▸ **Material to process**:
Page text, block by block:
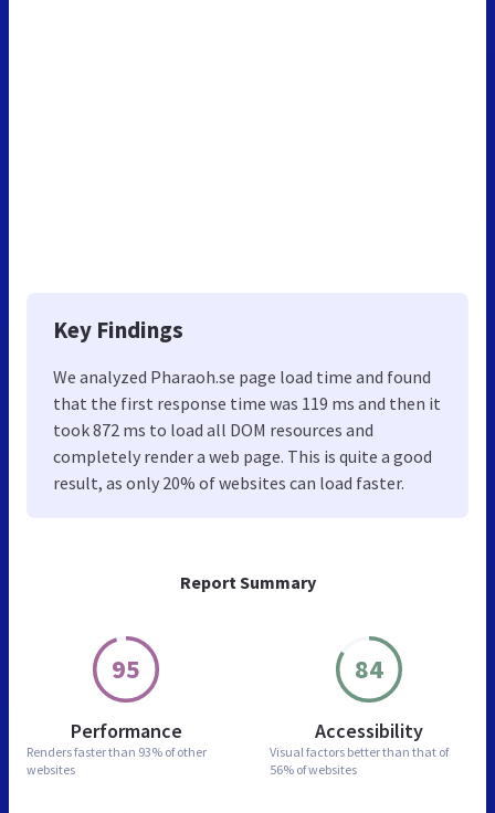
Report Summary
95
Performance
Renders faster than 93% of other
websites
84
Accessibility
Visual factors better than that of
56% of websites
Key Findings
We analyzed Pharaoh.se page load time and found
that the first response time was 119 ms and then it
took 872 ms to load all DOM resources and
completely render a web page. This is quite a good
result, as only 20% of websites can load faster.
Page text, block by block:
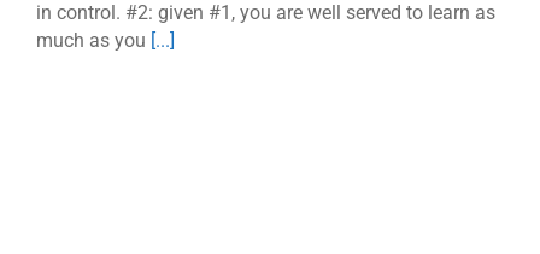
in control. #2: given #1, you are well served to learn as
much as you [...]
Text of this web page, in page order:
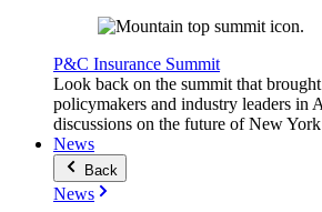
P&C Insurance Summit
Look back on the summit that
policymakers and industry leaders in
discussions on the future of New
News
Back
News
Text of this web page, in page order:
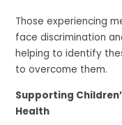
Those experiencing
face discrimination
helping to identify
to overcome them.
Supporting
Health
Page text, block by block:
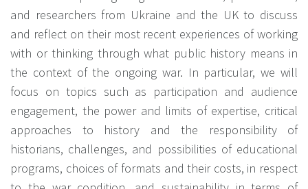
and researchers from Ukraine and the UK to discuss
and reflect on their most recent experiences of working
with or thinking through what public history means in
the context of the ongoing war. In particular, we will
focus on topics such as participation and audience
engagement, the power and limits of expertise, critical
approaches to history and the responsibility of
historians, challenges, and possibilities of educational
programs, choices of formats and their costs, in respect
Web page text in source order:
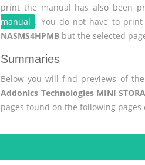
print the manual has also been
manual . You do not have to
NASMS4HPMB but the selected
Summaries
Below you will find previews of
Addonics Technologies MINI
pages found on the following
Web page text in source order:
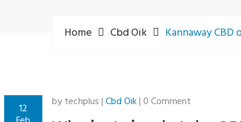
Home Cbd Oik Kannaway
12 by techplus |Cbd Oik| 0 Comment
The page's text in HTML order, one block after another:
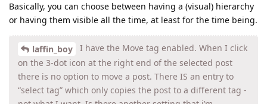
Basically, you can choose between having a (visual) hierarchy
or having them visible all the time, at least for the time being.
laffin_boy
I have the Move tag enabled. When I click
on the 3-dot icon at the right end of the selected post
there is no option to move a post. There IS an entry to
“select tag” which only copies the post to a different tag -
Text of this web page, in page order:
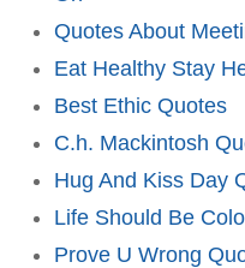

▸ **Assignment**: Write out the material above exactly, and omit the pictures it holds.

▸ **Solution to this task**:
Page text, block by block:
Report Summary
95
Performance
Renders faster than 93% of other
websites
84
Accessibility
Visual factors better than that of
56% of websites
Key Findings
We analyzed Pharaoh.se page load time and found
that the first response time was 119 ms and then it
took 872 ms to load all DOM resources and
completely render a web page. This is quite a good
result, as only 20% of websites can load faster.
Page text, block by block:
in control. #2: given #1, you are well served to learn as
much as you [...]
Text of this web page, in page order:
P&C Insurance Summit
Look back on the summit that
policymakers and industry leaders in
discussions on the future of New
News
Back
News
Text of this web page, in page order:
Those experiencing
face discrimination
helping to identify
to overcome them.
Supporting
Health
Page text, block by block:
and researchers from Ukraine and the UK to discuss
and reflect on their most recent experiences of working
with or thinking through what public history means in
the context of the ongoing war. In particular, we will
focus on topics such as participation and audience
engagement, the power and limits of expertise, critical
approaches to history and the responsibility of
historians, challenges, and possibilities of educational
programs, choices of formats and their costs, in respect
Web page text in source order:
print the manual has also been
manual . You do not have to
NASMS4HPMB but the selected
Summaries
Below you will find previews of
Addonics Technologies MINI
pages found on the following
Web page text in source order:
Home Cbd Oik Kannaway
12 by techplus |Cbd Oik| 0 Comment
The page's text in HTML order, one block after another:
Basically, you can choose between having a (visual) hierarchy
or having them visible all the time, at least for the time being.
laffin_boy
I have the Move tag enabled. When I click
on the 3-dot icon at the right end of the selected post
there is no option to move a post. There IS an entry to
“select tag” which only copies the post to a different tag -
Text of this web page, in page order:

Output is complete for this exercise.